Bilimlerin/sanatların ortak kavramları, terimleri olduğu gibi sadece kendilerine ait kavram ve terimleri de vardır. Kavramlara yüklenen anlamlar o bilim içerisinde derinlemesine bilinmez veya dikkate alınmazsa çok iyi niyetle yapılacak çalışmalar bile ağır aksak gitmekle kalmayacak, aynı zamanda sığ da kalacak, yeni keşif, yeni buluş, yeni bir söz söylenemeyecektir. Elbette edebiyat da bu değerlendirilmeden ayrı düşünülemez. Nitekim Jacques Derrida’yı okurken düşüncelerime benzer veya yakın fikirlerin bazı yansımalarına rastladığımı söyleyebilirim. Çeşitli yazılarımda, edebiyat programlarındaki konuşmalarımda Psikolojiden Kültüre adındaki eserimde sıkça vurguladığım ve “bilimlerin evlendirilmesi” (disiplinler arası geçiş de deniliyor) olarak adlandırdığım düşüncelerime Derrida’dan destek veya benzerlik bulduğumu da söyleyebilirim. Derrida’nın özellikle “yapıbozumcu” eleştirel okuma yöntemiyle, farklı disiplinlerde işlerlik kazanan yeni bir düşünce biçimine kapı açan, postyapısalcı felsefe çevresinin kuruluşunda önemli bir yere sahip biri olması edebiyata ve okumaya bakışa yeni ve zengin anlamlar katmaktadır. Gerek kendi kitaplarında gerekse hakkında yazılan bazı kitaplarda, yani Derrida okumalarında bu görüşleri tespit etmek mümkündür.
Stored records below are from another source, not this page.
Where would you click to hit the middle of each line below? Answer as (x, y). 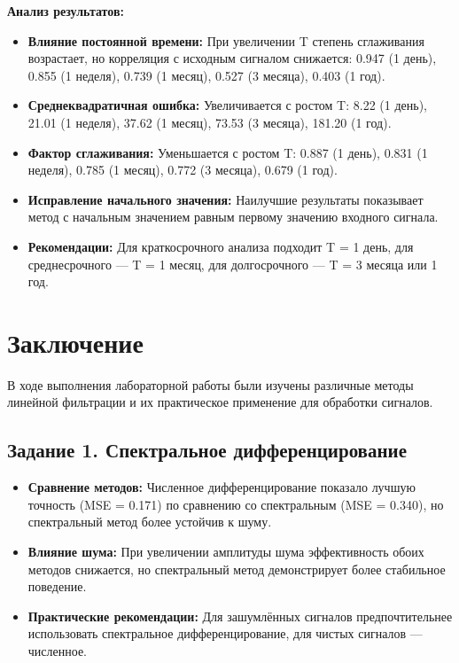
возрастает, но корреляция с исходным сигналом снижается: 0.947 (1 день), (232, 58)
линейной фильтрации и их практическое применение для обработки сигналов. (220, 402)
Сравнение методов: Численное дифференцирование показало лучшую (222, 487)
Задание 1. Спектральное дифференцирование (207, 450)
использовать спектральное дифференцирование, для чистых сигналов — (225, 633)
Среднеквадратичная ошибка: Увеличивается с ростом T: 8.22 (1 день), (227, 105)
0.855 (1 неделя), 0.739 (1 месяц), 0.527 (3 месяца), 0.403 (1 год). (206, 75)
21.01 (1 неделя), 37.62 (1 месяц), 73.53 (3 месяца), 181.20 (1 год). (210, 122)
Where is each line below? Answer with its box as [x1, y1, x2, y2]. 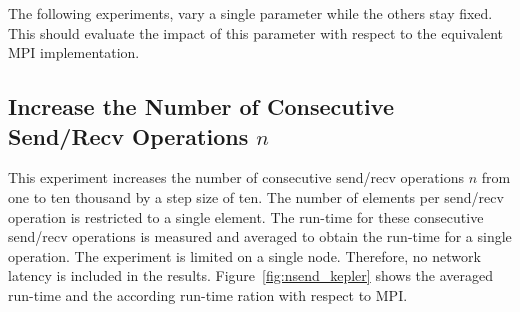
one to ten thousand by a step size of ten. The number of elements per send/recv [8, 186, 504, 207]
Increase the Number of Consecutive [8, 91, 394, 122]
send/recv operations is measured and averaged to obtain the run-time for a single [8, 226, 512, 247]
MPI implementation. [8, 42, 140, 63]
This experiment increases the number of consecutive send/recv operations [8, 167, 465, 188]
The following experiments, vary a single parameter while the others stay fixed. [8, 3, 493, 23]
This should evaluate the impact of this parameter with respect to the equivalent [8, 22, 504, 43]
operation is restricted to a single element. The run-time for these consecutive [8, 206, 484, 227]
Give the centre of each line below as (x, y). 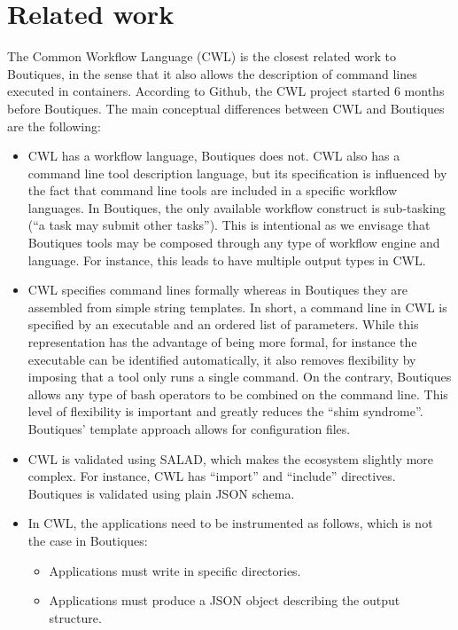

Yanılma payım saklı kalmak şartıyla Derrida’nın ilgili akademik çevrelerin dışında ülkemizde çoğu edebiyat okurlarınca yeterince tanınmadığını düşünüyorum. Ya da yazarlarımızın bu eserleri ne kadar okuyup faydalandıkları hususunda da ikircikliyim. Ayrıca bazı düşünürlerin yanı sıra Derrida’nın da ne kadar anlaşıldığı tartışılabilir. Çünkü onun daha iyi anlaşılabilmesi için hem kendi eserleri hem de hakkında yazılanların çok dikkatli okunması, kavramlara yüklediği derinlikli ve bazen çok yönlü anlamların bilinmesi, önemsenmesi gerekir. Örneğin bu yazının girişinde geçen “metafor” kavramının genelde bilinen anlamının yanında “sonsuz çokanlamlılığı” olabileceğini  Derrida Yazı ve Fark (s.99 ve diğer sayfalarda) adındaki kitabında örnekler vererek işaret etmiştir.

İlgili alan-yazın uzmanlarınca, meraklılarınca bilinen ve okunan Derrida’nın  ulaşabildiğim Türkçeye kazandırılmış Gramatoloji, Edebiyat Edimleri, Otobiyografiler, Şiir Nedir, Yazı ve Fark gibi kendi eserleri vardır. Ayrıca hakkında yazılmış olan (Davıd Mıkıcks. Jacques Derrida Kimdir -Entelektüel Bir Biyografi / Sımon Glen Dınnıng. Derida. / Charles Ramond. Derrida Sözlüğü. /K. Malcom Richards. Yeni Bir Bakışla Derrida gibi) birçok kitabın tanıtılması, incelenmesi, okuyucuların dikkatlerine sunulmasıyla bunlar edebiyat ürünlerini değerlendirme yöntemlerine yeni katkılar sağlayacak, Derrida’nın daha iyi anlaşılmasına da kapılar aralayacaktır. Hatta edebiyat ürünlerinin alışılagelmiş olanların dışında daha zengin ve farklı çözümlenmesi de söz konusu olacaktır.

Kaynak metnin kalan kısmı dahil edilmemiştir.